Problem requirements |
Please copy exactly the part of the records below that opens with the line containing "Give the centre" and closes with the line containing "to the variational", leaving out any pictures.

--- START ---

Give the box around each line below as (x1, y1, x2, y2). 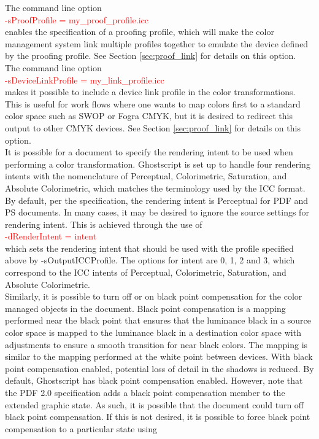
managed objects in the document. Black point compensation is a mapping (5, 301, 286, 314)
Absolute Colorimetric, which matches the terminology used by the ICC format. (5, 181, 306, 194)
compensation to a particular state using (5, 422, 158, 435)
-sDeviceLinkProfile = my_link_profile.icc (5, 73, 164, 86)
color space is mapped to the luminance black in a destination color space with (5, 326, 301, 339)
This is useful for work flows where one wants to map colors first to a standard (5, 97, 301, 110)
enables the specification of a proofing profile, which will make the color (5, 25, 274, 38)
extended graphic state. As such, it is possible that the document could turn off (5, 398, 304, 411)
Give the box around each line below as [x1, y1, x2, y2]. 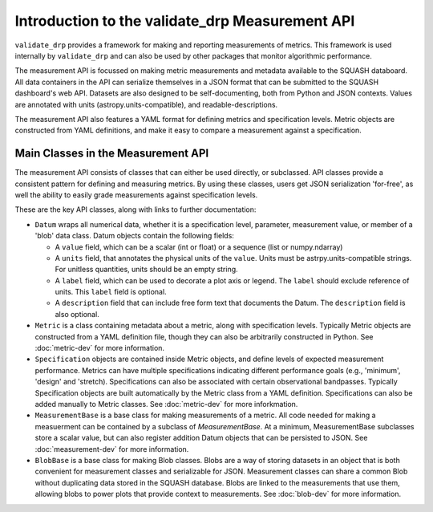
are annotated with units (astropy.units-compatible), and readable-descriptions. [14, 100, 278, 109]
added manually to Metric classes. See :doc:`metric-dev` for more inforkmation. [34, 400, 298, 408]
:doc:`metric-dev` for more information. [34, 343, 164, 353]
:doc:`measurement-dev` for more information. [34, 444, 189, 453]
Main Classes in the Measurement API [14, 147, 209, 161]
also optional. [55, 309, 99, 319]
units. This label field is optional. [55, 287, 168, 297]
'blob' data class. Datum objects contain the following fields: [34, 231, 234, 241]
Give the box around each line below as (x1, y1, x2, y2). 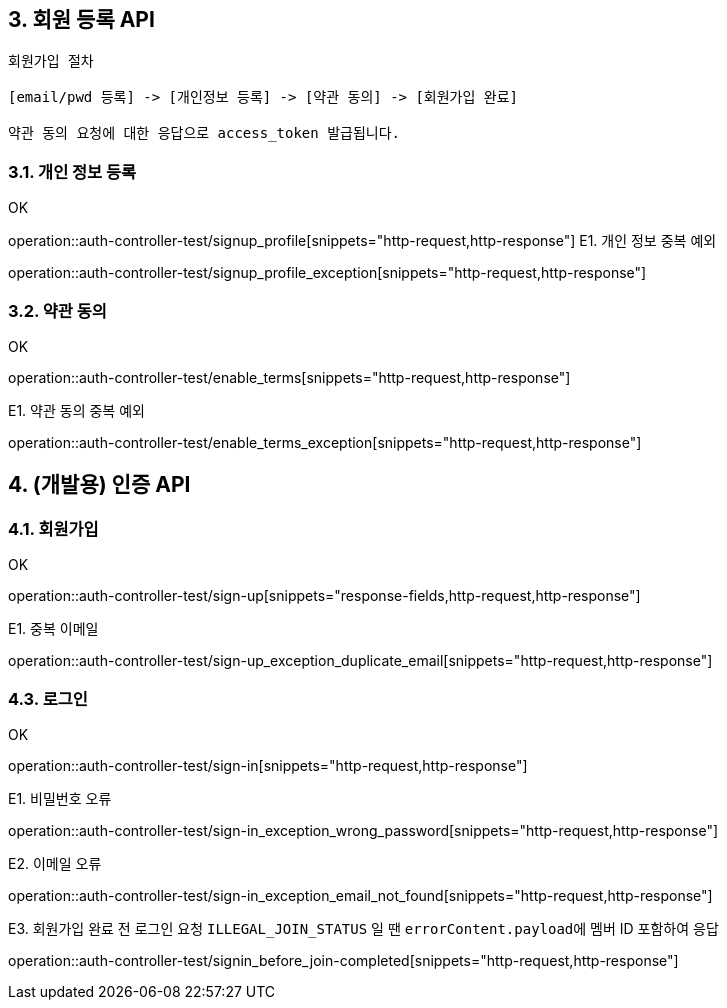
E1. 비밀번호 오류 (8, 789, 112, 807)
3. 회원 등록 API (8, 7, 155, 32)
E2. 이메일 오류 (8, 854, 102, 872)
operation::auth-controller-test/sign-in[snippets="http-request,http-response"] (8, 756, 528, 774)
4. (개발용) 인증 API (8, 472, 191, 498)
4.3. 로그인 (8, 688, 88, 709)
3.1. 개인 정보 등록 (8, 161, 137, 182)
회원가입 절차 (8, 53, 94, 70)
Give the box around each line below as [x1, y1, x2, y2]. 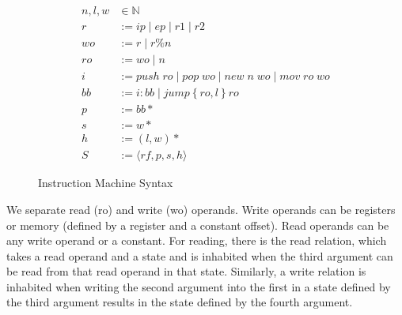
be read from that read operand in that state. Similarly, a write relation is [6, 263, 366, 279]
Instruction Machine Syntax [38, 174, 173, 191]
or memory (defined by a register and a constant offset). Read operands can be [6, 216, 389, 233]
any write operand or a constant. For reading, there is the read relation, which [6, 232, 387, 249]
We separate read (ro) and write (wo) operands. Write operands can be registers [6, 201, 396, 217]
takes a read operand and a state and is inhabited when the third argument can [6, 247, 393, 264]
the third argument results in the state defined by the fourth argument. [6, 294, 353, 310]
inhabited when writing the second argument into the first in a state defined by [6, 278, 391, 294]
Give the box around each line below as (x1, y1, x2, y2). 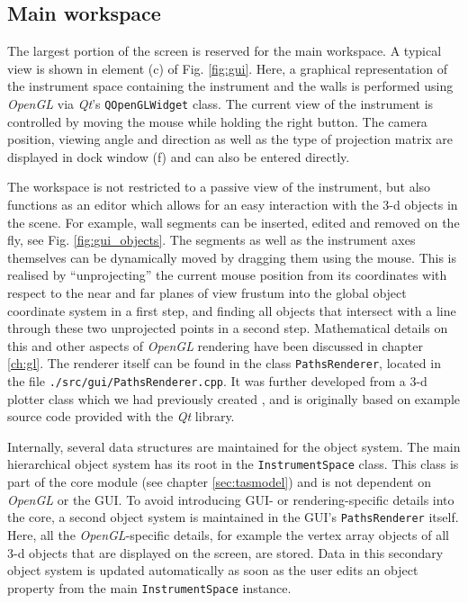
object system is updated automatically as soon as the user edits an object (7, 561, 418, 580)
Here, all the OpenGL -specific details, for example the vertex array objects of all (7, 525, 449, 544)
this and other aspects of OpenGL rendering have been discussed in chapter (7, 336, 424, 355)
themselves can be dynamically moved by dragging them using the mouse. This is (7, 247, 457, 266)
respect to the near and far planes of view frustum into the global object (7, 283, 407, 301)
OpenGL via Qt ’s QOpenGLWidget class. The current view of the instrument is (7, 94, 434, 112)
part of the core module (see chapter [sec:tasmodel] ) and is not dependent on (7, 472, 431, 491)
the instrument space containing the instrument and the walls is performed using (7, 76, 454, 95)
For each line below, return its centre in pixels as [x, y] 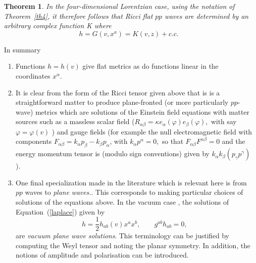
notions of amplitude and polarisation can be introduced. [102, 255]
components [34, 141]
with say [224, 121]
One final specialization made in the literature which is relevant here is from [131, 182]
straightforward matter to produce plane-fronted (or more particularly [122, 102]
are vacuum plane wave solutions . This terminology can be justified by [122, 236]
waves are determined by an [206, 16]
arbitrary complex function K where [58, 25]
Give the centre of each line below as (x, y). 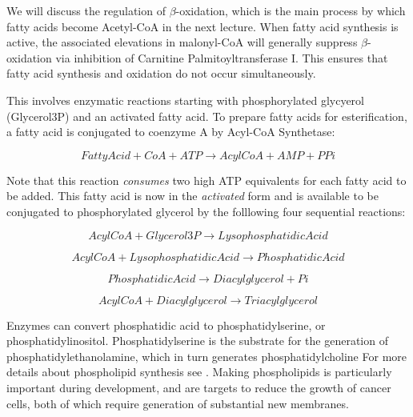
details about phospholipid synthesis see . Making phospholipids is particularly (199, 372)
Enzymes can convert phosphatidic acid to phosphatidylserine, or (166, 325)
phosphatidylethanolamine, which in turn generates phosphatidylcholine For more (206, 356)
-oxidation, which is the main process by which (291, 10)
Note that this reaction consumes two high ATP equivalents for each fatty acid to (206, 180)
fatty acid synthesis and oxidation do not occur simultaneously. (161, 73)
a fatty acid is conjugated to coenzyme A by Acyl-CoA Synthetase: (171, 132)
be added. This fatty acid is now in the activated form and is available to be (193, 196)
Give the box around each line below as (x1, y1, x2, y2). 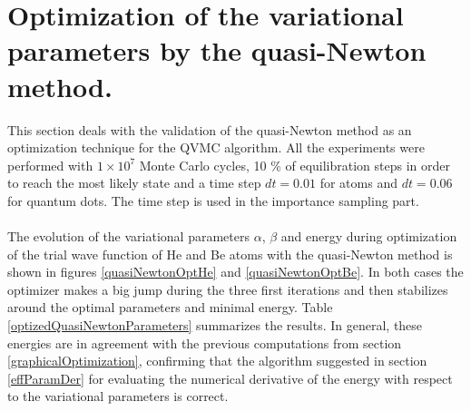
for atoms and (319, 173, 397, 192)
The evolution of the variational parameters (7, 227, 250, 246)
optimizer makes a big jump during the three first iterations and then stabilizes (7, 279, 448, 298)
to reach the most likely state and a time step (7, 173, 261, 192)
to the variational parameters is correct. (7, 387, 229, 406)
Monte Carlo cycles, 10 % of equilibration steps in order (139, 155, 451, 174)
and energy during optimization (280, 227, 457, 246)
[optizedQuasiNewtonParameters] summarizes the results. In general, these (7, 316, 423, 335)
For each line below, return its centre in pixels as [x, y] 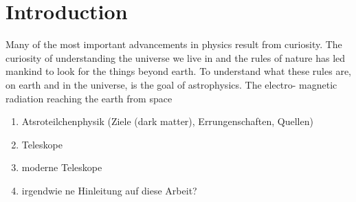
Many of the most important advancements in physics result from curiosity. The [174, 44]
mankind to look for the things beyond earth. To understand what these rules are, [178, 71]
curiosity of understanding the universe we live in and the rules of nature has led [176, 57]
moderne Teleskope [62, 167]
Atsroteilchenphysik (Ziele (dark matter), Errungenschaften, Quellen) [167, 121]
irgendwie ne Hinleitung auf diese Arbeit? [109, 190]
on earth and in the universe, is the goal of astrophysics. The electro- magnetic [171, 84]
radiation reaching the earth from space [89, 98]

--- END ---

Worked solution |
Give the centre of each line below as (x, y). 
details about phospholipid synthesis see . Making phospholipids is particularly (199, 372)
Enzymes can convert phosphatidic acid to phosphatidylserine, or (166, 325)
phosphatidylethanolamine, which in turn generates phosphatidylcholine For more (206, 356)
-oxidation, which is the main process by which (291, 10)
Note that this reaction consumes two high ATP equivalents for each fatty acid to (206, 180)
fatty acid synthesis and oxidation do not occur simultaneously. (161, 73)
a fatty acid is conjugated to coenzyme A by Acyl-CoA Synthetase: (171, 132)
be added. This fatty acid is now in the activated form and is available to be (193, 196)
Give the box around each line below as (x1, y1, x2, y2). 
for atoms and (319, 173, 397, 192)
The evolution of the variational parameters (7, 227, 250, 246)
optimizer makes a big jump during the three first iterations and then stabilizes (7, 279, 448, 298)
to reach the most likely state and a time step (7, 173, 261, 192)
to the variational parameters is correct. (7, 387, 229, 406)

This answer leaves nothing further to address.